Anton dan Yuli melongo dan melotot tak percayalah, sungguh konyol si Yulia masa iya si pemiliknya mau di usir?.
"kamu sudah tahu, dan juga Kam lu yang tadi menghina tunanganku, kamu sekarang tahu kan bahwa mas Hendra bukan orang miskin seperti yang kamu tuduhkan, kamu juga tidak tahu usaha mas Hendra saat ini sudah maju dan makin berkembang?" Karina menjelaskan semuanya dan membuat Anton makin sakit hati, dia kalah sejauh jauh nya, yang di peras hanyalah wanita yang punya uang ecek ecek tapi Mahendra? dia tidak pernah dan tidak akan pernah memeras wanita karena bagi Mahendra lelaki yang punya harga diri itu yang mampu melindungi dan menghidupi seorang wanita bukan lelaki yang pelit bermodalkan t*t*t doang demi mendapatkan harta dengan mudah tanpa usaha, sungguh lelaki macam Anton ini perlu di eliminasi, tetapi heran nya kenapa masih saja banyak wanita yang kesengsem dengan pesona buayanya.

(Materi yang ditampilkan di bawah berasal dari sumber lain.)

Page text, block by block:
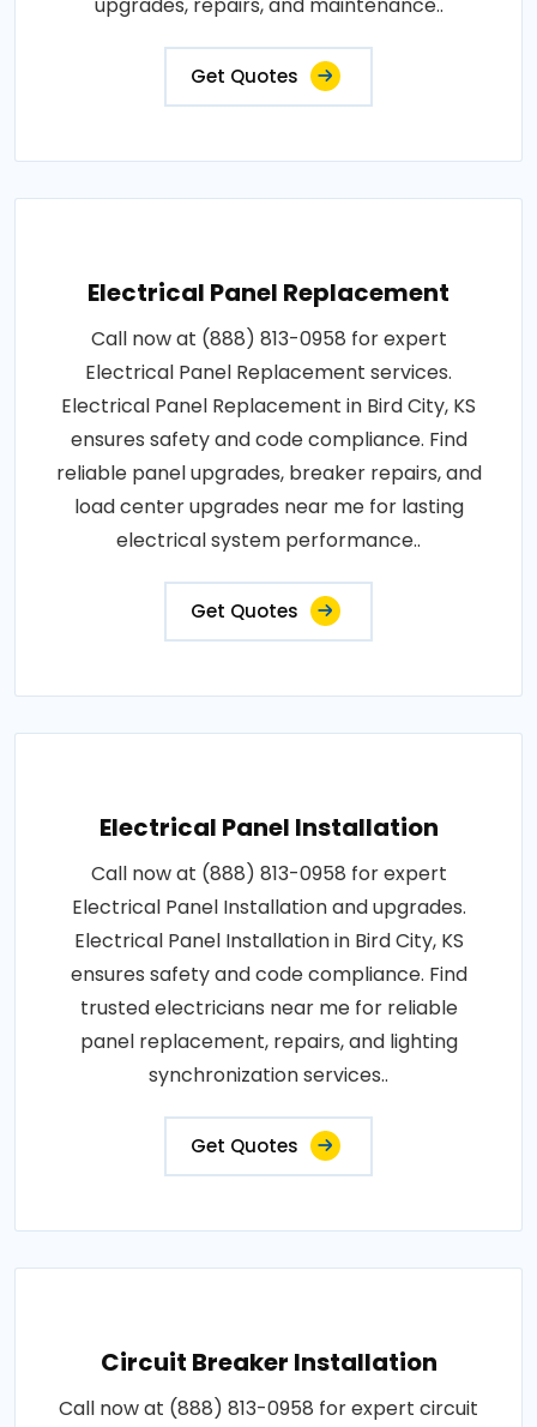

"Diki, mulai saat ini kamu di pecat karena ada laporan juga kamu menilep uang kantor, jika mau protes silahkan protes ke pak Arman ". Ucap tegas Karina membuat Diki makin terkejut, dikira selama ini apa yang dia lakukan tak di pantau oleh atasannya.
" sekarang kalian berdua juga silakan keluar sebelum aku memanggil sekuriti untuk menyeret kalian". Karina dengan tegas pula menyuruh kedua pecundang itu untuk pergi.
Setelah keduanya pergi mereka kembali melanjutkan jalan jalannya, dengan beribu pertanyaan di hati Mahendra, sungguh kah om Jonathan sekeluarga sekaya ini?" dikiranya.
"maaf Hendra maafkan aku tadi ya, karena terlalu impulsif untuk melindungi mas Hendra ".
"nggak apa apa mbak Karin, justru aku yang berterimakasih aku berjanji akan cerita pada Mbak siapa lelaki bernama Anton itu, kapan kapan".
Diki keluar kantor penuh penyesalan, jika tadi tidak terbujuk rayuan kakaknya pasti dia tak akan menyinggung perasaan keluarga Bu Karina, dan setidaknya dia masih bisa bekerja sebagai manager di tempat ini.